- Work to be completed -
Start at the line in the entries below that contains "These three basic", stop at the line that contains "for the function", and output exactly the lines in that span, both ends included.

#### Extracted data ####

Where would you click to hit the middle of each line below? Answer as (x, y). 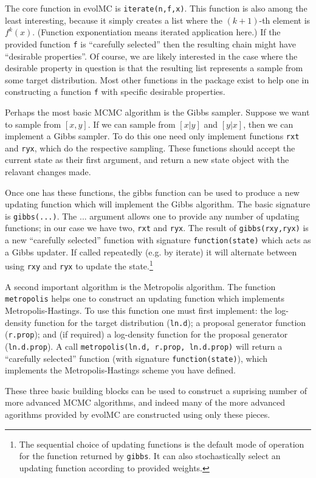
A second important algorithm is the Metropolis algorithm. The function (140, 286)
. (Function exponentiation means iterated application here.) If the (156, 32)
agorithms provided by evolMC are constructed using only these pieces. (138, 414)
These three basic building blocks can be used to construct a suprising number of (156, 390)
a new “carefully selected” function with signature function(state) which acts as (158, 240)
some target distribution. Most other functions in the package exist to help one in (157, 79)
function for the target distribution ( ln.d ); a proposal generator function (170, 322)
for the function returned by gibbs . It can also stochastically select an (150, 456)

####
#### Extracted data ####

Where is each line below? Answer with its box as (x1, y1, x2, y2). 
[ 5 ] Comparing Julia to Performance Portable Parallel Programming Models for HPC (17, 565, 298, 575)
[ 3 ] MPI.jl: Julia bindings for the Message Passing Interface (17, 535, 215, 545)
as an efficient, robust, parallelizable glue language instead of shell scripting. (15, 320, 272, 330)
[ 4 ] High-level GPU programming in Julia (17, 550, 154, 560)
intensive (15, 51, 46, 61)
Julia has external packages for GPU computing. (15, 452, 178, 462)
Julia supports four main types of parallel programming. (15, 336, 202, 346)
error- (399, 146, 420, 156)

####
#### Extracted data ####

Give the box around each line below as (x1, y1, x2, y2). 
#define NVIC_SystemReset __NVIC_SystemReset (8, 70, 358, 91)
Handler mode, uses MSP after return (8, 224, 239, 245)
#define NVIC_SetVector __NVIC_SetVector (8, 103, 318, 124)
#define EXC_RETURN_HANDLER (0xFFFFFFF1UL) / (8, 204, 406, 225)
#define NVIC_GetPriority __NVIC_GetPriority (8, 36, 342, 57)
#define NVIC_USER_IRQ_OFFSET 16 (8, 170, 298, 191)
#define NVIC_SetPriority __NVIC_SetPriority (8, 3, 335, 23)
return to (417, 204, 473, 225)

####

- Exercise answer -
These three basic building blocks can be used to construct a suprising number of (156, 390)
a new “carefully selected” function with signature function(state) which acts as (158, 240)
some target distribution. Most other functions in the package exist to help one in (157, 79)
function for the target distribution ( ln.d ); a proposal generator function (170, 322)
for the function returned by gibbs . It can also stochastically select an (150, 456)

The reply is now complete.